Despite the pall of military censorship, the Israel and foreign media are beginning, tentatively to air the problematic moral issues about the Hannibal Directive and how it was implemented during the Gaza war. To be clear, there has been a lot of smoke and hokum written on the subject as well. And that even is the preponderance of what is published. But there have been two noteworthy stories written, one by Zvi Bar’el in Haaretz (Hebrew) and one by Ruth Margalit in The New Yorker. Far the most important is Bar’el’s, but Haaretz hasn’t yet translated it into English. Since I don’t know whether it will or not, I’m going to translate the most critical passages below.

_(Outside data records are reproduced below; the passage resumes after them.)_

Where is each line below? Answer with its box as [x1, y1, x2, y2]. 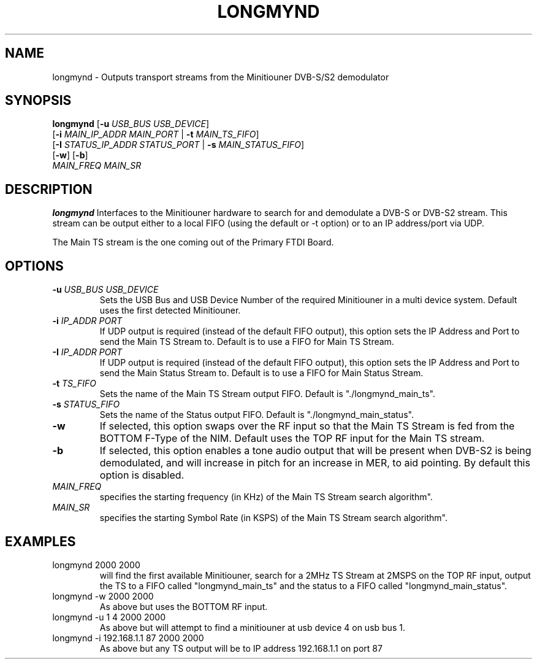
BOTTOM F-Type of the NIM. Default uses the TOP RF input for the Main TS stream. [99, 432, 485, 445]
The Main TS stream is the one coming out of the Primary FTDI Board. [52, 237, 334, 248]
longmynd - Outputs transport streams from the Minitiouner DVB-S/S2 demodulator [52, 71, 389, 82]
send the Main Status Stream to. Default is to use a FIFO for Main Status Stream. [99, 368, 424, 379]
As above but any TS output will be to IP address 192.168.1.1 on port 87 [99, 643, 383, 654]
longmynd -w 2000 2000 [52, 590, 154, 601]
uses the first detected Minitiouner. [99, 305, 241, 316]
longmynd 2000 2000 [52, 559, 140, 570]
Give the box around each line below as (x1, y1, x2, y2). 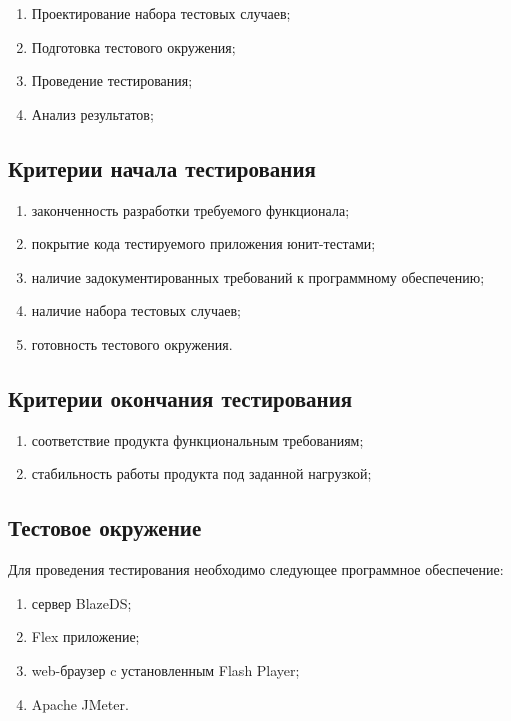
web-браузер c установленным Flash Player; (31, 659, 300, 680)
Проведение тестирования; (31, 70, 193, 91)
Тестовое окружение (8, 512, 202, 543)
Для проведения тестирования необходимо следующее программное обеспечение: (8, 559, 504, 580)
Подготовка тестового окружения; (31, 36, 236, 57)
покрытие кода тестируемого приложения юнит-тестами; (31, 233, 376, 254)
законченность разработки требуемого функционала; (31, 199, 350, 220)
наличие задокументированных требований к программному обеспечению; (31, 266, 485, 287)
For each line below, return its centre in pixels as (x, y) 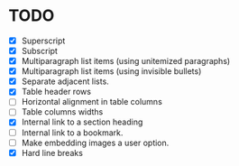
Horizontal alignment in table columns (92, 102)
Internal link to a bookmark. (72, 133)
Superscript (43, 41)
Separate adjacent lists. (65, 81)
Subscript (39, 51)
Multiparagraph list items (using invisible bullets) (111, 71)
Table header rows (56, 92)
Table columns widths (62, 112)
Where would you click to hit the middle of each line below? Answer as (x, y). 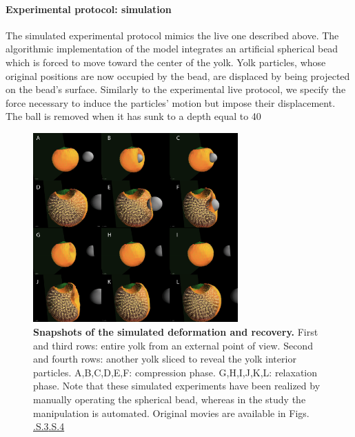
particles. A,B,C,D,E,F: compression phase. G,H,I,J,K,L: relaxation (175, 372)
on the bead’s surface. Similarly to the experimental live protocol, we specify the (176, 89)
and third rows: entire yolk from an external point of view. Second (173, 345)
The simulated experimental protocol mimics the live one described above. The (172, 35)
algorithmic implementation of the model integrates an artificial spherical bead (172, 49)
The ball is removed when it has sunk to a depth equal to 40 (133, 116)
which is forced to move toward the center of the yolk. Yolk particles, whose (166, 62)
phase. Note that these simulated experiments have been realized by (177, 386)
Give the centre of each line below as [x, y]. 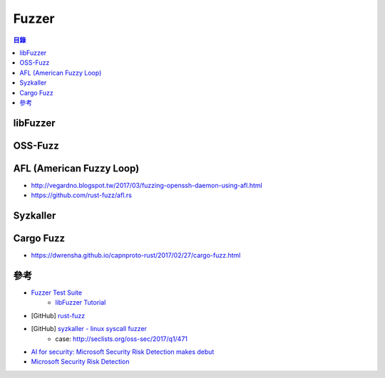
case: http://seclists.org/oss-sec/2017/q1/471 [122, 339]
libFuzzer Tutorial [81, 303]
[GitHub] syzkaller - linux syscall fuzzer [89, 329]
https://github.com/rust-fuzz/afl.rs [81, 195]
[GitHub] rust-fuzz [58, 315]
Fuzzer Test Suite [56, 293]
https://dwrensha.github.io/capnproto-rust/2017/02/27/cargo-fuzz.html [136, 256]
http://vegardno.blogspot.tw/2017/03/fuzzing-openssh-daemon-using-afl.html [147, 185]
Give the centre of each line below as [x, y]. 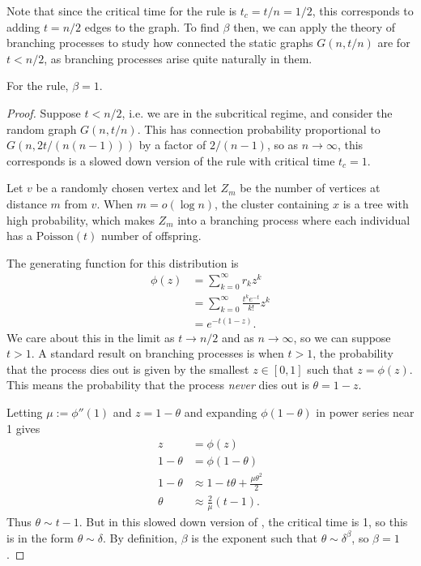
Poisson [55, 237]
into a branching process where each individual [294, 219]
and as [238, 337]
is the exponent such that [254, 537]
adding [23, 26]
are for [394, 43]
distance [27, 203]
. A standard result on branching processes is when [157, 353]
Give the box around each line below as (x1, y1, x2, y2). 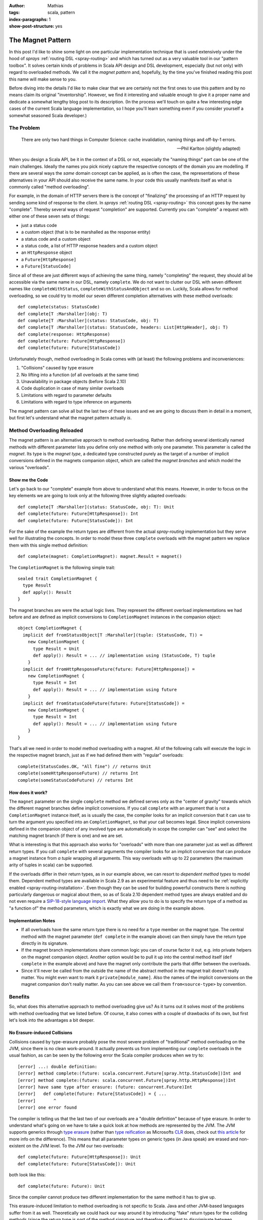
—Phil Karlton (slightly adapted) (177, 145, 241, 151)
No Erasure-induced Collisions (9, 1030, 73, 1036)
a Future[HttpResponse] (21, 256, 76, 262)
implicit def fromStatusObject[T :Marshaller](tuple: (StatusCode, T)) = (22, 632, 203, 638)
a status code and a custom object (21, 236, 91, 242)
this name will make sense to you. (9, 76, 77, 82)
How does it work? (9, 790, 48, 795)
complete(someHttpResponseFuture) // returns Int (18, 771, 139, 776)
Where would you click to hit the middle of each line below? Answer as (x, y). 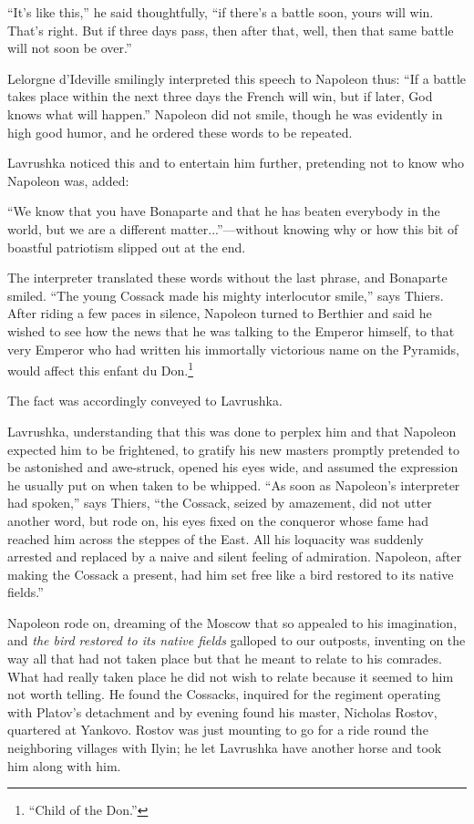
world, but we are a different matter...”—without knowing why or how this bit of (233, 228)
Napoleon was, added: (68, 180)
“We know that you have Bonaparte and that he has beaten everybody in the (224, 211)
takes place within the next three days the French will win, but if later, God (220, 96)
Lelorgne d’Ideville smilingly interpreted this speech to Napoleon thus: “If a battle (237, 78)
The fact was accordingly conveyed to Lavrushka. (145, 401)
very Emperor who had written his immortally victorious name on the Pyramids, (233, 349)
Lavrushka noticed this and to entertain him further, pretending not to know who (236, 163)
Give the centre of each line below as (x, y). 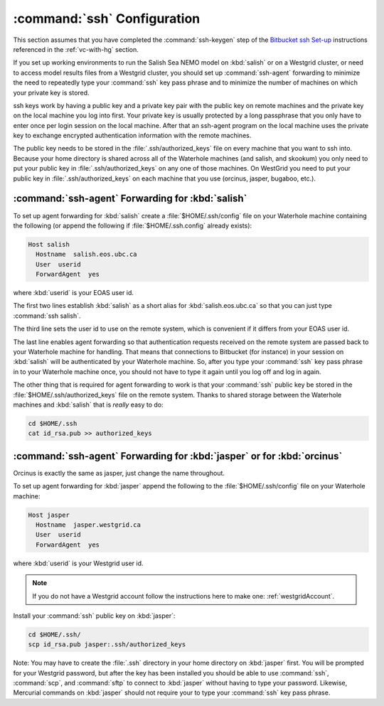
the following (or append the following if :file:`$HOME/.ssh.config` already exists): (133, 225)
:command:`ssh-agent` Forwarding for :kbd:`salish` (130, 199)
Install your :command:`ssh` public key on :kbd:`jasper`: (94, 616)
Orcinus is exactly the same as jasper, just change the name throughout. (119, 473)
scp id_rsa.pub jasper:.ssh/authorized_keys (107, 645)
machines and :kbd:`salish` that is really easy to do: (88, 405)
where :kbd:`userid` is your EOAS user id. (74, 293)
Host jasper (49, 515)
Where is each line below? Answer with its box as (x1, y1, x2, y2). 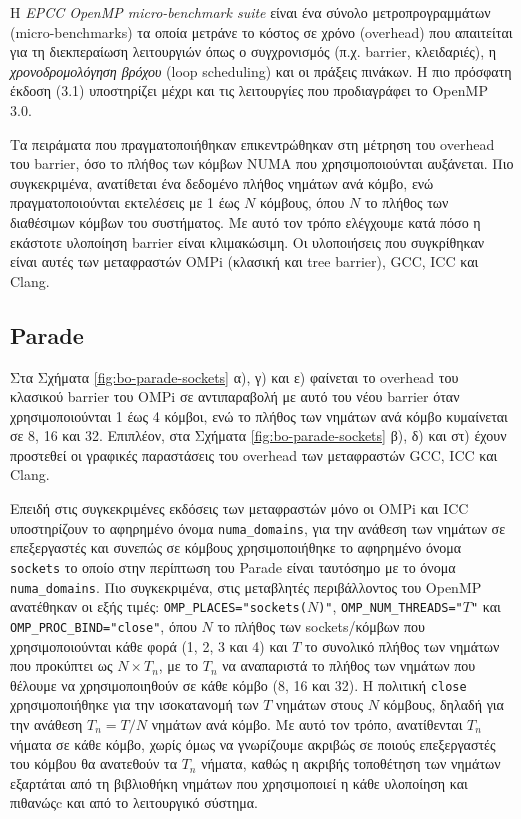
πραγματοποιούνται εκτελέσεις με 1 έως (10, 192, 240, 213)
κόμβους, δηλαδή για (383, 694, 504, 715)
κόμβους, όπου (259, 192, 345, 213)
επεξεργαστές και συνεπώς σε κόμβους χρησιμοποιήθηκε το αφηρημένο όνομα (10, 537, 462, 558)
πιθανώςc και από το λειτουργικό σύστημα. (10, 792, 258, 813)
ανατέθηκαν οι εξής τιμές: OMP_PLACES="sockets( (10, 596, 307, 617)
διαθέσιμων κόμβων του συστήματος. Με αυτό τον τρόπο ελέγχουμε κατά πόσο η (10, 211, 481, 232)
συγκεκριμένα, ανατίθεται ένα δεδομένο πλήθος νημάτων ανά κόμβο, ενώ (10, 172, 434, 193)
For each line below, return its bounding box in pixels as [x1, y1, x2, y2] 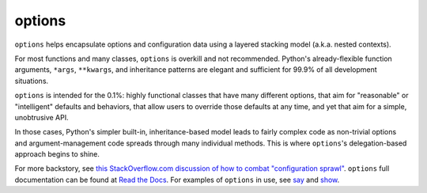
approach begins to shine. [14, 149, 100, 159]
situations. [14, 76, 49, 85]
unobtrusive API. [14, 112, 69, 122]

But before I do, I wanted to point to Israeli reporting on Hannibal and the Hadar Goldin killing in particular, to illustrate Israel’s schizophrenic nature around this subject. A Ynet article describes (Hebrew) the “heroics” of Deputy Commander “Eitan,” who demanded of his superiors permission to pursue Goldin and his captors into the tunnel in which they had disappeared. The officer had to climb up the ranks of his commanding officers till he finally reached one who approved of his hot pursuit. But the commander told him that before he entered the tunnel he had to throw a grenade into it.
Compare this to this subtitle of the story:
Deputy [Commander] Who Went into Tunnel to Save Goldin…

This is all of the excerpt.